Whenever the word "emission" shows up in a line of the data, copy that line.

Start of Extracted entries

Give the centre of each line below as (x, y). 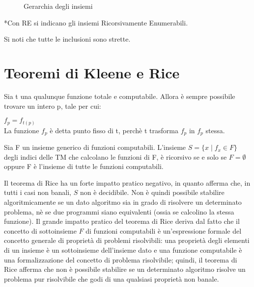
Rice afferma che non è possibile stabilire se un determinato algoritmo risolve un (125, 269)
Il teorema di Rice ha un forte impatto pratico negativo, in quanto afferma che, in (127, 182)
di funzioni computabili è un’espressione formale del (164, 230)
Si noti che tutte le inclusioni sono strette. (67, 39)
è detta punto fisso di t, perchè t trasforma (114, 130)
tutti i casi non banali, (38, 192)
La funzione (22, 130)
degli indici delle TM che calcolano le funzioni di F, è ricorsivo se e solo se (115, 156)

End of Extracted entries
Start of Extracted entries

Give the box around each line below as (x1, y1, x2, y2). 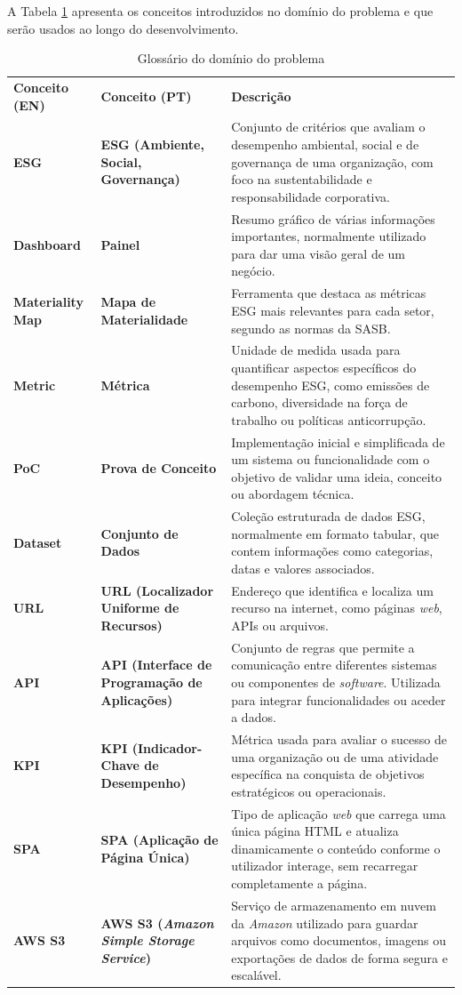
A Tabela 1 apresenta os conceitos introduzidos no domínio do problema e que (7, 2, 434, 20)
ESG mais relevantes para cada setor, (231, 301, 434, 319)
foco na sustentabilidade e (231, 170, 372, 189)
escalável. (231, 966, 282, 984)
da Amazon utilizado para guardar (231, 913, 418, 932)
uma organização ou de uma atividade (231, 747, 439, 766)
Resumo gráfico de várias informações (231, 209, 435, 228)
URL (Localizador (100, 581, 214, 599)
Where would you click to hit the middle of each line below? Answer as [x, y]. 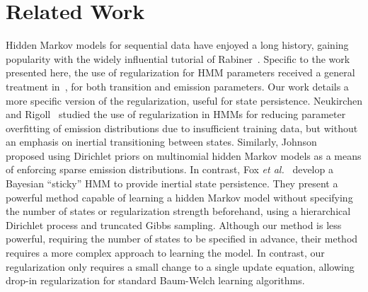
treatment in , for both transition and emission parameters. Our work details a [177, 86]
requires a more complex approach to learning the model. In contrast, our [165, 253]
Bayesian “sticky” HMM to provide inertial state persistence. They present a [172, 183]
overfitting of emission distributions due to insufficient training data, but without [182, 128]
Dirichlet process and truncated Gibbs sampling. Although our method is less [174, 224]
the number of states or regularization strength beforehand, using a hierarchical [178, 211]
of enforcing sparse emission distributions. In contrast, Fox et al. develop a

End of Extracted entries

_Solution to this exercise:_
treatment in , for both transition and emission parameters. Our work details a [177, 86]
overfitting of emission distributions due to insufficient training data, but without [182, 128]
of enforcing sparse emission distributions. In contrast, Fox et al. develop a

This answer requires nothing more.